Construct a rectangle $CDJU$. We have $JU\parallel CD$ and $JU=CD$, hence $JU\parallel B{D}^{\prime }$ and $JU=B{D}^{\prime }$. Then $B{D}^{\prime }UJ$ is a parallelogram. We conclude that $D^{\prime }U\parallel XH$.

Let $Y,V,Z$ be the intersection points of $XH$ with $DJ,UW,UC$, respectively. Notice that $V$ is the midpoint of $UW$, and combined with $UZ\parallel YW$, then $V$ is the midpoint of $YZ$.

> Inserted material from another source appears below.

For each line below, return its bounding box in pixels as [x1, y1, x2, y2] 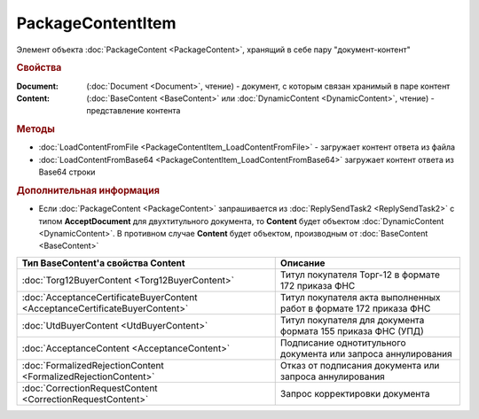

The cyclic quadrilateral $CEUJ$ has $CE=CD=UJ$, so $UE\parallel CJ$ and $UE\perp DE$. Moreover, $EW\perp ED$ then $W,U$ and $E$ are collinear.

Triangles $BIC$ and $YVW$ have $$\angle YWV=\angle CED=\angle ICB$$ and $$\angle WYV=\angle XYJ=\angle BJD=\angle IBC$$ then $△BIC\sim △YVW$ (a-a). But $V,L$ are midpoints of segments $YZ,BC$ respectively, therefore $△BIL\sim △YZW$ (s-a-s). Hence $\angle YWZ=\angle BLI=\angle BDA=90^{\circ }-\angle WD{U}^{\prime }$. Let $U^{\prime }$ be the intersection of $WZ$ and $AD$, then $\angle D{U}^{\prime }W=90^{\circ }$. Moreover, we have $\angle D{U}^{\prime }W=\angle D{U}^{\prime }Z=90^{\circ }$. Thus $U^{\prime }$ lies on $(CDH)$ and $(J)$.

Analogously, $(BDK)$ passes through $U^{\prime }$. This completes the proof of this part.

(b) Let $S^{\prime },R$ be the second intersection points of $AI,SI$ with $(O)$. We have $S^{\prime }{I}^2=S^{\prime }L\cdot S^{\prime }S$ then $\angle S^{\prime }IL=\angle S^{\prime }SI=\angle SAR$. But we have $IL\parallel AD$ so $\angle S^{\prime }IL=\angle S^{\prime }AD$. Then we conclude that $\angle S^{\prime }AR=\angle S^{\prime }AD$ and $\angle BAR=\angle CAD$.

Construct $D{H}^{\prime }\perp JG$ ($H^{\prime }\in JG$). It is easy to see that $G{H}^{\prime }\cdot GJ=G{D}^2=GE\cdot GF$ then $EFJ{H}^{\prime }$ is a cyclic quadrilateral. We also have $AEJF$ is cyclic, so $A,E,F,J$ are $H^{\prime }$ concyclic. Therefore $\angle A{H}^{\prime }J=90^{\circ }$ and $A,D,H^{\prime }$ are collinear.

On the other hand, we have $\angle PAJ=\angle QAJ=90^{\circ }+\frac{1}{2}\angle BAC=\angle BIC$ and $\angle IBC=\angle IJC$, $\angle ICB=\angle IJB$ then $△IBC\sim △APJ\sim △AJQ$ (a-a).

Denote $P^{\prime },Q^{\prime }$ as midpoints of $JP,JQ$ then $△IBL\sim △AP{P}^{\prime }\sim △AJ{Q}^{\prime }$ and $△ICL\sim △AQ{Q}^{\prime }$. Therefore $A,P^{\prime },J,Q^{\prime }$ are concyclic. Let $L^{\prime }$ be the intersection of $LI$ and $PQ$. With $\angle BLI=\angle JA{Q}^{\prime }=\angle J{P}^{\prime }{Q}^{\prime }=\angle BPQ$, we have $P,B,I,L^{\prime }$ are concyclic. We also have $\angle PBI=90^{\circ }$ therefore $IL\perp PQ$. Moreover, $IL\parallel AD$ and $AD\perp MN$ then $MN\parallel PQ$.

Consider $A^{\prime }\in AT$ such that $M{A}^{\prime }\parallel AT$. Notice that $$\frac{T{A}^{\prime }}{TA}=\frac{TM}{TP}=\frac{TN}{TQ},$$ so $N{A}^{\prime }\parallel AQ$, then $\angle AM{A}^{\prime }=\angle AN{A}^{\prime }=90^{\circ }$.

Thus $\angle BAR=\angle BAT=90^{\circ }-\angle A{A}^{\prime }M=90^{\circ }-\angle ANM=\angle CAD$. Then $A,R,T$ are collinear, the proof is complete.